那是奶奶生前最常翻的一本。书页都翻毛了,边角卷起来。

她看着看着,眼泪又掉下来了。

他冲过来,一把抢走那本书。

“还我。”

他笑嘻嘻地晃着书:

“不给。凭什么给你?奶奶最疼你,什么东西都给你。”

“还我。”

“不还。
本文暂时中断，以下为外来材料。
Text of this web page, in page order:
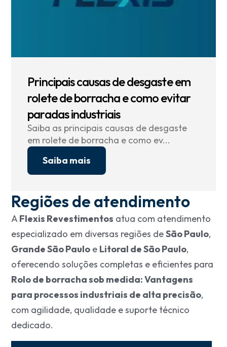
Principais causas de desgaste em
rolete de borracha e como evitar
paradas industriais
Saiba as principais causas de desgaste
em rolete de borracha e como ev...
Saiba mais
Regiões de atendimento
AFlexis Revestimentos atua com atendimento
especializado em diversas regiões deSão Paulo,
Grande São Paulo e Litoral de São Paulo,
oferecendo soluções completas e eficientes para
Rolo de borracha sob medida: Vantagens
para processos industriais de alta precisão,
com agilidade, qualidade e suporte técnico
dedicado.
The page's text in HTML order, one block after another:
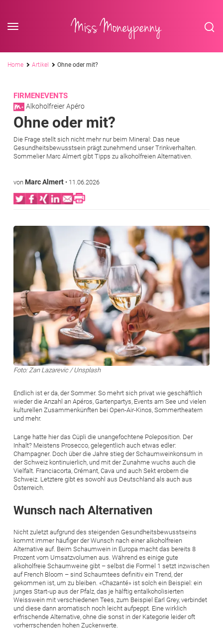
Miss Moneypenny
Pfadnavigation
Home Artikel Ohne oder mit?
FIRMENEVENTS
Alkoholfreier Apéro
Ohne oder mit?
Die Frage stellt sich nicht mehr nur beim Mineral: Das neue
Gesundheitsbewusstsein prägt zunehmend unser Trinkverhalten.
Sommelier Marc Almert gibt Tipps zu alkoholfreien Alternativen.
von Marc Almert • 11.06.2026
Bild
Foto: Zan Lazarevic / Unsplash
Endlich ist er da, der Sommer. So mehrt sich privat wie geschäftlich
wieder die Anzahl an Apéros, Gartenpartys, Events am See und vielen
kulturellen Zusammenkünften bei Open-Air-Kinos, Sommertheatern
und mehr.
Lange hatte hier das Cüpli die unangefochtene Poleposition. Der
Inhalt? Meistens Prosecco, gelegentlich auch etwas edler:
Champagner. Doch über die Jahre stieg der Schaumweinkonsum in
der Schweiz kontinuierlich, und mit der Zunahme wuchs auch die
Vielfalt. Franciacorta, Crémant, Cava und auch Sekt erobern die
Schweiz. Letztere gibt es sowohl aus Deutschland als auch aus
Österreich.
Wunsch nach Alternativen
Nicht zuletzt aufgrund des steigenden Gesundheitsbewusstseins
kommt immer häufiger der Wunsch nach einer alkoholfreien
Alternative auf. Beim Schaumwein in Europa macht das bereits 8
Prozent vom Umsatzvolumen aus. Während es einige gute
alkoholfreie Schaumweine gibt – selbst die Formel 1 setzt inzwischen
auf French Bloom – sind Schaumtees definitiv ein Trend, der
gekommen ist, um zu bleiben. «Chazanté» ist solch ein Beispiel: ein
junges Start-up aus der Pfalz, das je hälftig entalkoholisierten
Weisswein mit verschiedenen Tees, zum Beispiel Earl Grey, verbindet
und diese dann aromatisch noch leicht aufpeppt. Eine wirklich
erfrischende Alternative, ohne die sonst in der Kategorie leider oft
vorherrschenden hohen Zuckerwerte.
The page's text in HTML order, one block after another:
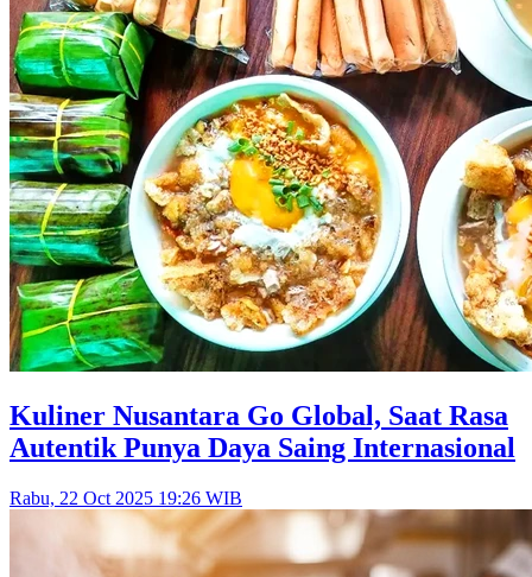
Kuliner Nusantara Go Global, Saat Rasa
Autentik Punya Daya Saing Internasional
Rabu, 22 Oct 2025 19:26 WIB
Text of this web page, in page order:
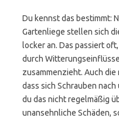
Du kennst das bestimmt:
Gartenliege stellen sich
locker an. Das passiert
durch
zusammenzieht. Auch
dass sich Schrauben
du das nicht regelmäßig
unansehnliche Schäden,
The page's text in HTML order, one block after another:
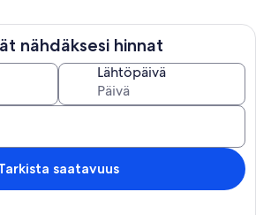
ja keittiö (yhteensä 157 m2). Tämä majoitus
pitää tuttu ympäristösi lomalla tai
erinomaiselle asuinalueelle,
keskikerrokselle, joka on Horta-
Azorien lahdelle, joka kuuluu Maailman
voit lähteä kävelemään ympäri kaupunkia,
kaupallisilla alueilla, ravintoloissa
kuuluisa gininsä ja sen museoiden kautta, ja
taidekokoelmista. Vierailemalla
nähdäksesi hinnat
Lähtöpäivä
saatavuus
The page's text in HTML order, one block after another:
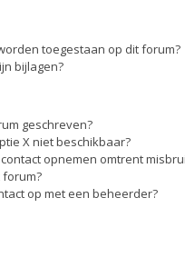
toegestaan op dit forum?
bijlagen?
geschreven?
X niet beschikbaar?
opnemen omtrent
op met een beheerder?
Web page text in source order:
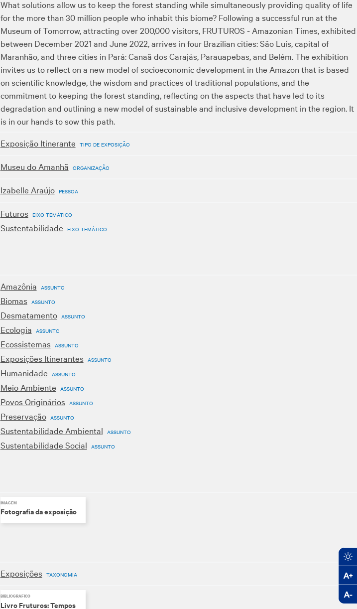
What solutions allow us to keep the forest standing while simultaneously providing quality of life
for the more than 30 million people who inhabit this biome? Following a successful run at the
Museum of Tomorrow, attracting over 200,000 visitors, FRUTUROS - Amazonian Times, exhibited
between December 2021 and June 2022, arrives in four Brazilian cities: São Luís, capital of
Maranhão, and three cities in Pará: Canaã dos Carajás, Parauapebas, and Belém. The exhibition
invites us to reflect on a new model of socioeconomic development in the Amazon that is based
on scientific knowledge, the wisdom and practices of traditional populations, and the
commitment to keeping the forest standing, reflecting on the aspects that have led to its
degradation and outlining a new model of sustainable and inclusive development in the region. It
is in our hands to sow this path.
Exposição Itinerante TIPO DE EXPOSIÇÃO
Museu do Amanhã ORGANIZAÇÃO
Izabelle Araújo PESSOA
Futuros EIXO TEMÁTICO
Sustentabilidade EIXO TEMÁTICO
Amazônia ASSUNTO
Biomas ASSUNTO
Desmatamento ASSUNTO
Ecologia ASSUNTO
Ecossistemas ASSUNTO
Exposições Itinerantes ASSUNTO
Humanidade ASSUNTO
Meio Ambiente ASSUNTO
Povos Originários ASSUNTO
Preservação ASSUNTO
Sustentabilidade Ambiental ASSUNTO
Sustentabilidade Social ASSUNTO
IMAGEM
Fotografia da exposição
Exposições TAXONOMIA
BIBLIOGRÁFICO
Livro Fruturos: Tempos
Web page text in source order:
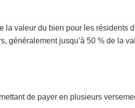
la valeur du bien pour les résidents
généralement jusqu’à 50 % de la
de payer en plusieurs
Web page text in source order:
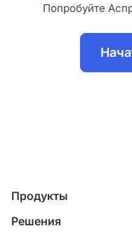
Попробуйте
Продукты
Управление
Решения
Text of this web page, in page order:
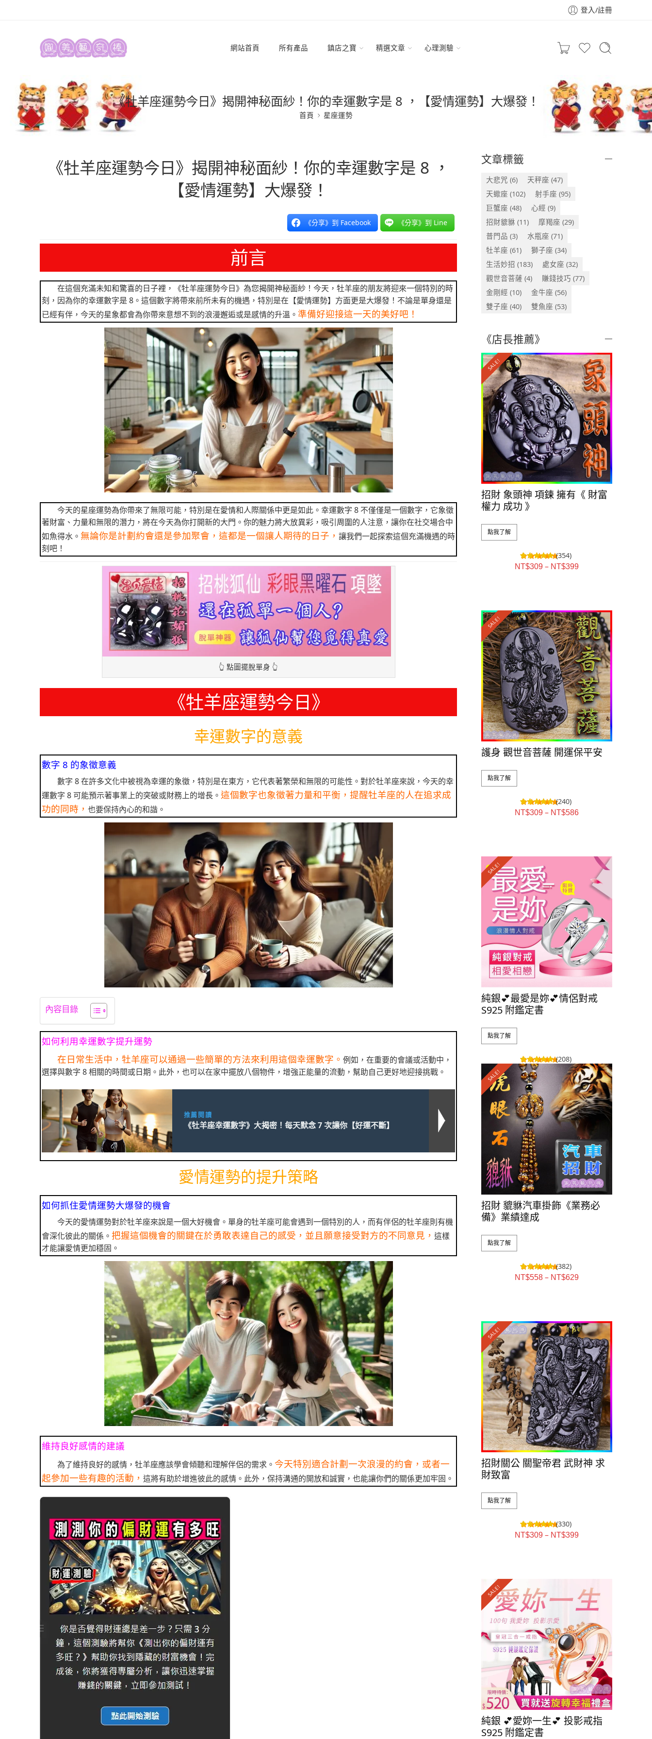
登入/註冊
網站首頁 所有產品 鎮店之寶 精選文章 心理測驗
《牡羊座運勢今日》揭開神秘面紗！你的幸運數字是 8 ，【愛情運勢】大爆發！
首頁 星座運勢
《牡羊座運勢今日》揭開神秘面紗！你的幸運數字是 8 ，
【愛情運勢】大爆發！
《分享》到 Facebook 《分享》到 Line
前言
在這個充滿未知和驚喜的日子裡，《牡羊座運勢今日》為您揭開神秘面紗！今天，牡羊座的朋友將迎來一個特別的時
刻，因為你的幸運數字是 8。這個數字將帶來前所未有的機遇，特別是在【愛情運勢】方面更是大爆發！不論是單身還是
已經有伴，今天的星象都會為你帶來意想不到的浪漫邂逅或是感情的升溫。 準備好迎接這一天的美好吧！
今天的星座運勢為你帶來了無限可能，特別是在愛情和人際關係中更是如此。幸運數字 8 不僅僅是一個數字，它象徵
著財富、力量和無限的潛力，將在今天為你打開新的大門。你的魅力將大放異彩，吸引周圍的人注意，讓你在社交場合中
如魚得水。 無論你是計劃約會還是參加聚會，這都是一個讓人期待的日子， 讓我們一起探索這個充滿機遇的時
刻吧！
👆 點圖擺脫單身 👆
《牡羊座運勢今日》
幸運數字的意義
數字 8 的象徵意義
數字 8 在許多文化中被視為幸運的象徵，特別是在東方，它代表著繁榮和無限的可能性。對於牡羊座來說，今天的幸
運數字 8 可能預示著事業上的突破或財務上的增長。 這個數字也象徵著力量和平衡，提醒牡羊座的人在追求成
功的同時， 也要保持內心的和諧。
內容目錄
如何利用幸運數字提升運勢
在日常生活中，牡羊座可以通過一些簡單的方法來利用這個幸運數字。 例如，在重要的會議或活動中，
選擇與數字 8 相關的時間或日期。此外，也可以在家中擺放八個物件，增強正能量的流動，幫助自己更好地迎接挑戰。
推薦閱讀
《牡羊座幸運數字》大揭密！每天默念 7 次讓你【好運不斷】
愛情運勢的提升策略
如何抓住愛情運勢大爆發的機會
今天的愛情運勢對於牡羊座來說是一個大好機會。單身的牡羊座可能會遇到一個特別的人，而有伴侶的牡羊座則有機
會深化彼此的關係。 把握這個機會的關鍵在於勇敢表達自己的感受，並且願意接受對方的不同意見， 這樣
才能讓愛情更加穩固。
維持良好感情的建議
為了維持良好的感情，牡羊座應該學會傾聽和理解伴侶的需求。 今天特別適合計劃一次浪漫的約會，或者一
起參加一些有趣的活動， 這將有助於增進彼此的感情。此外，保持溝通的開放和誠實，也能讓你們的關係更加牢固。
文章標籤
大悲咒 (6) 天秤座 (47)
天蠍座 (102) 射手座 (95)
巨蟹座 (48) 心經 (9)
招財貔貅 (11) 摩羯座 (29)
普門品 (3) 水瓶座 (71)
牡羊座 (61) 獅子座 (34)
生活妙招 (183) 處女座 (32)
觀世音菩薩 (4) 賺錢技巧 (77)
金剛經 (10) 金牛座 (56)
雙子座 (40) 雙魚座 (53)
《店長推薦》
SALE!
招財 象頭神 項鍊 擁有《 財富
權力 成功 》
點我了解
(354)
NT$309 – NT$399
SALE!
護身 觀世音菩薩 開運保平安
點我了解
(240)
NT$309 – NT$586
SALE!
純銀💕最愛是妳💕情侶對戒
S925 附鑑定書
點我了解
(208)
SALE!
招財 貔貅汽車掛飾《業務必
備》業績達成
點我了解
(382)
NT$558 – NT$629
SALE!
招財關公 關聖帝君 武財神 求
財致富
點我了解
(330)
NT$309 – NT$399
SALE!
純銀 💕愛妳一生💕 投影戒指
S925 附鑑定書
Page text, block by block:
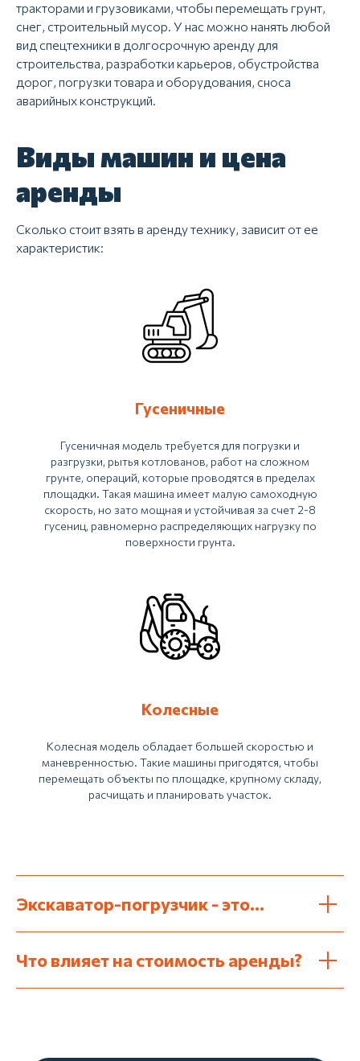
тракторами и грузовиками, чтобы перемещать грунт,
снег, строительный мусор. У нас можно нанять любой
вид спецтехники в долгосрочную аренду для
строительства, разработки карьеров, обустройства
дорог, погрузки товара и оборудования, сноса
аварийных конструкций.
Виды машин и цена
аренды
Сколько стоит взять в аренду технику, зависит от ее
характеристик:
Гусеничные
Гусеничная модель требуется для погрузки и
разгрузки, рытья котлованов, работ на сложном
грунте, операций, которые проводятся в пределах
площадки. Такая машина имеет малую самоходную
скорость, но зато мощная и устойчивая за счет 2-8
гусениц, равномерно распределяющих нагрузку по
поверхности грунта.
Колесные
Колесная модель обладает большей скоростью и
маневренностью. Такие машины пригодятся, чтобы
перемещать объекты по площадке, крупному складу,
расчищать и планировать участок.
Экскаватор-погрузчик - это...
Что влияет на стоимость аренды?
Связаться
Контакты
Вакансии
Перевозка
Перевозка дивана
Перевозка кровати
Перевозка зеркал
Перевозка холодильника
Перевозка телевизора
Перевозка станков
Перевозка пиломатериалов
Перевозка мотоциклов
Свяжитесь с нами и мы
ответим на все ваши вопросы!
ГРУЗ 27 5
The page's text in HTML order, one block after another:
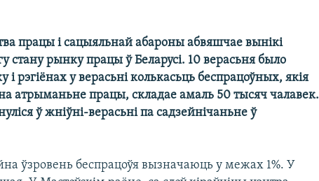
працы і сацыяльнай абароны абвяшчае вынікі
стану рынку працы ў Беларусі. 10 верасьня было
рэгіёнах у верасьні колькасьць беспрацоўных, якія
атрыманьне працы, складае амаль 50 тысяч чалавек.
ў жніўні-верасьні па садзейнічаньне ў
ўзровень беспрацоўя вызначаюць у межах 1%. У
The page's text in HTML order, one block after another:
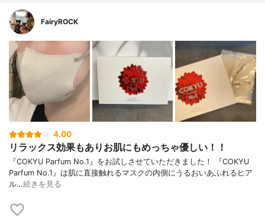
FairyROCK
4.00
リラックス効果もありお肌にもめっちゃ優しい！！
『COKYU Parfum No.1』をお試しさせていただきました！ 『COKYU
Parfum No.1』は肌に直接触れるマスクの内側にうるおいあふれるヒア
ル…続きを見る
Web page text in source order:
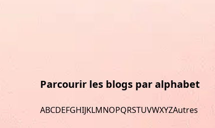
Parcourir les blogs par alphabet
ABCDEFGHIJKLMNOPQRSTUVWXYZAutres
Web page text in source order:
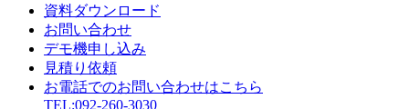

”

她站起来,去抢。

他高高举起书,她够不着。

她跳起来,够着了。

两个人扭打在一起。

他们从小练过,经常打架,但都会适可而止。

那天不一样。

那天他特别用力。

他把她按在地上,她挣扎着要起来。

他又把她摔下去。

她再起来,他再摔。

不知道第几次的时候,她的头砸在石头上。

很疼。

血从后脑勺流出来,她摸了一下,手上全是红。

然后她看见他又冲过来。

她以为他还要打。

她想躲,但头晕得厉害,动不了。

他真的又冲过来了。

她闭上眼睛。

但拳头没有落下来。

她睁开眼,看见他愣在那里,脸色惨白。

“血……”他喊,“好多血……”

他开始喊人。

喊得撕心裂肺。

她听见脚步声,很多人跑过来。

然后她就什么都不知道了。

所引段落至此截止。